Is Directory Opus able to set a marker so that the user is able to distinguish searchable / non searchable PDF files from each other?
For example, by creating a column "searchable" and put an S (or any marker) on each line for searchable PDF files?
(and not set a marker for non searchables)
Explanation:
I have lots of PDF files, some of them are searchable, some not.
I want to get an overview of searchables/non searcables, not by opening each file manually and check if its searchable.
The main goal behind this question is that I have lots of pdf files and I want to make them all searchable but to do that I first need to have an overview of which pdf files are already searchable and which not.
Opus can search inside PDF documents if the right software is installed, but Opus itself isn't what does the actual content searching: it relies on the IFilters which PDF software installs to make that possible (the same as Windows Search etc. also does).
There might be a way to find out if an IFilter is installed and able to search the contents of a particular file, but I don't know of it. Which is why I didn't reply; I don't know.
If you'd find a solution I'd be interested myself but seems like a "when you have DOpus everything looks like a nail" problem to me If you can find a command line tool which can extract this info (neither cpdf nor mutool can do it from what I see) or find the flag somewhere in the file, then people could help you with extracting the info via scripting.
Checking the mere existence of embedded fonts in a PDF file does not indicate that the file is 100% searchable (the file could have 1 line of text and the rest of text as images), but the lack of embedded fonts might indicate the file is not indexed, but it's just a hunch, I'm no PDF expert.

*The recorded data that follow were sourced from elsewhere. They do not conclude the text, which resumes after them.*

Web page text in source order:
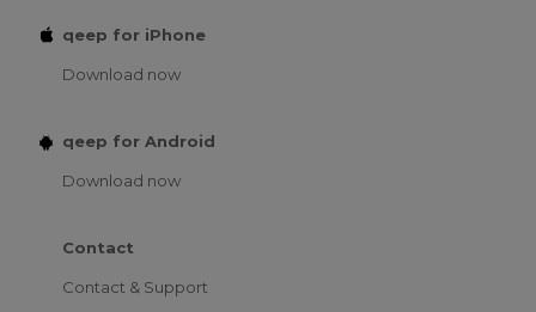
qeep for iPhone
Download now
qeep for Android
Download now
Contact
Contact & Support
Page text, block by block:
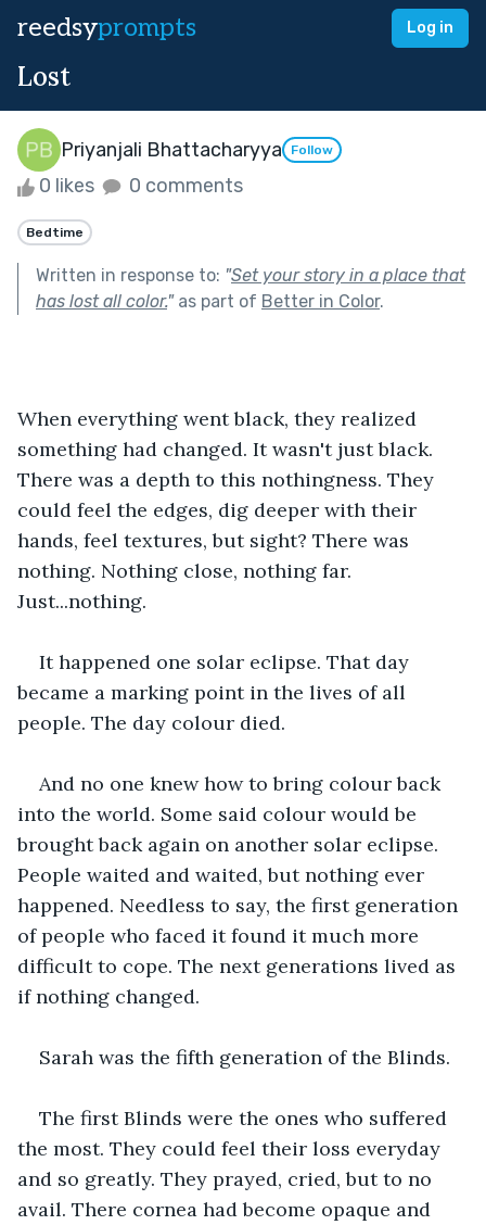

In that case both cpdf & mutool can help. they can list the embedded fonts on command line, i.e. its output can be parsed via scripting, but you gotta experiment with the 2 tools and your files to verify the hunch.
There's nothing built-in that can tell you if a PDF is "searchable" or not. What that means will depend on which IFilters you have installed anyway. Some IFilters can do OCR and would make almost any PDF searchable.
I once woite something using pdftotext.exe. This was at its core (CMD/batch):
if not exist "%OUT-FOLDER%" md "%OUT-FOLDER%"
for %%X in (*.pdf) do (
echo. [%%X]
pdftotext.exe -simple "%%X" .\checkthis.txt
for %%C in (checkthis.txt) DO if %%~zC LSS 25 ( move "%%X" "%OUT-FOLDER%" )
del checkthis.txt
)
"Searchable" means it contains text (not images with text, but actual text), right?
So why not just perform a regex search to find matches for any character/word?
Correct me if I'm wrong, but you can set Producer field even if the pdf it's just images.